▸ **Task item**:
Your copy of the entries below should hold exactly the lines from the one containing "segmentation method processing" to the one containing "there, and (8, 628, 71, 649)", inclusive, and no pictures.

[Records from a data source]
-- Opening Marker --

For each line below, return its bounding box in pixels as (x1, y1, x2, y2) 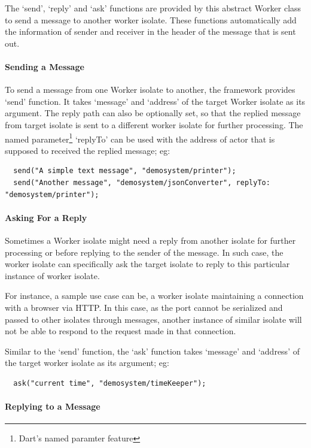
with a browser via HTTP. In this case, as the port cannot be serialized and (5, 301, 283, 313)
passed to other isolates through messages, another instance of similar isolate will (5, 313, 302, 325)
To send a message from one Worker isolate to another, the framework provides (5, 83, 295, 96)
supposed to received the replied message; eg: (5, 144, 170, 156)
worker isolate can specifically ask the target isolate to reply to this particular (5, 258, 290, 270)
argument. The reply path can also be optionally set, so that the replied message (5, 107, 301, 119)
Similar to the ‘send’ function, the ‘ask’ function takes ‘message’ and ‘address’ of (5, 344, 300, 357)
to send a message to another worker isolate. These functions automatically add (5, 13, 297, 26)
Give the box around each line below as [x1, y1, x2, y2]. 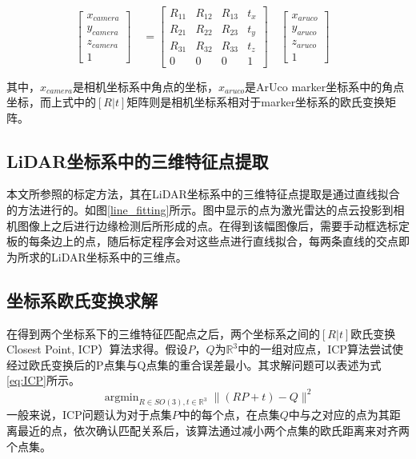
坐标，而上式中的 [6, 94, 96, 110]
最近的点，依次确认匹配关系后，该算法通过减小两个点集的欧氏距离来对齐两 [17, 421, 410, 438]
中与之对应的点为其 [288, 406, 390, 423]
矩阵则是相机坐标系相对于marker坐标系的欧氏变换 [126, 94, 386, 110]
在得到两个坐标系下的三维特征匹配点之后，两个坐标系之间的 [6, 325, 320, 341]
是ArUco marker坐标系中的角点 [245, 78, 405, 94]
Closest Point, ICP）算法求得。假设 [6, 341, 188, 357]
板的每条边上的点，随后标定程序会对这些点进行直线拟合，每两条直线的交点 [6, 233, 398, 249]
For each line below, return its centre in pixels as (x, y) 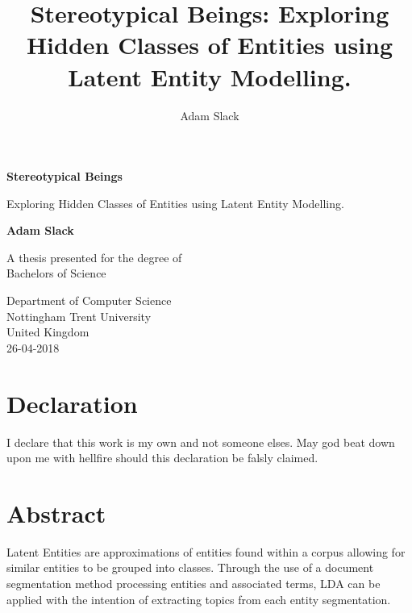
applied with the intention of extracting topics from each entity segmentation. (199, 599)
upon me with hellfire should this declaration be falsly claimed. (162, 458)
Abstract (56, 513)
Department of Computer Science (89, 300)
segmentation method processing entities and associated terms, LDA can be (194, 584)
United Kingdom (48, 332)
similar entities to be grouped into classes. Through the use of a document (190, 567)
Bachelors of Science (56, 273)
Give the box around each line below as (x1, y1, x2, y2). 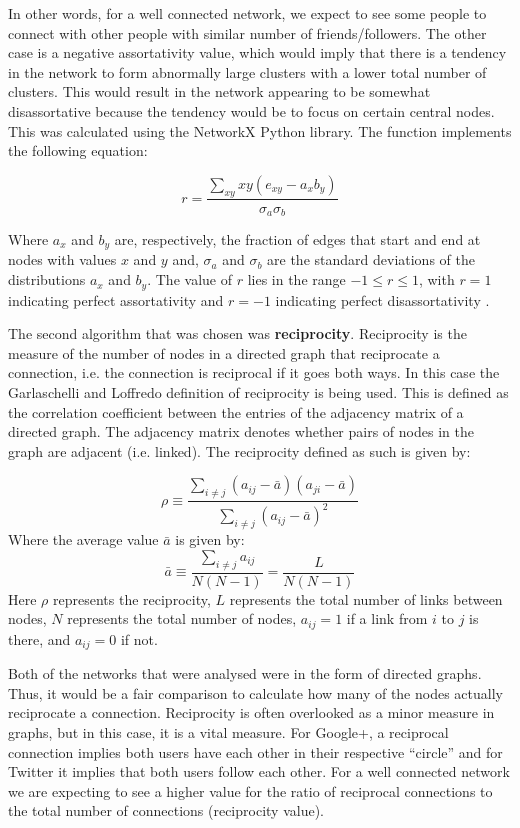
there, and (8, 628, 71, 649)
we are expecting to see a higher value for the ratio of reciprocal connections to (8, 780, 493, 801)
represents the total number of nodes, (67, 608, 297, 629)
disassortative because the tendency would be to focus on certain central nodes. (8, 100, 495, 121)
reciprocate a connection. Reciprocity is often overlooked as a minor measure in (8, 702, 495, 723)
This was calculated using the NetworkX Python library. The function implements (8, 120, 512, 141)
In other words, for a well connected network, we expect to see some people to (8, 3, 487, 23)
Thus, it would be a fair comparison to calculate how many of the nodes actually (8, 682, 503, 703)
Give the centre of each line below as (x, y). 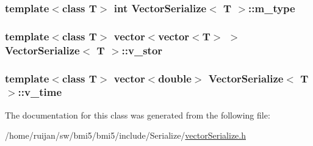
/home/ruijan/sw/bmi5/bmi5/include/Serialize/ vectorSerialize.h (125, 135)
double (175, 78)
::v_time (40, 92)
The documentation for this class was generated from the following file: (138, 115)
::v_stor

-- Closing Marker --

▸ **Exercise answer**:
segmentation method processing entities and associated terms, LDA can be (194, 584)
United Kingdom (48, 332)
similar entities to be grouped into classes. Through the use of a document (190, 567)
Bachelors of Science (56, 273)
Give the box around each line below as (x1, y1, x2, y2). 
there, and (8, 628, 71, 649)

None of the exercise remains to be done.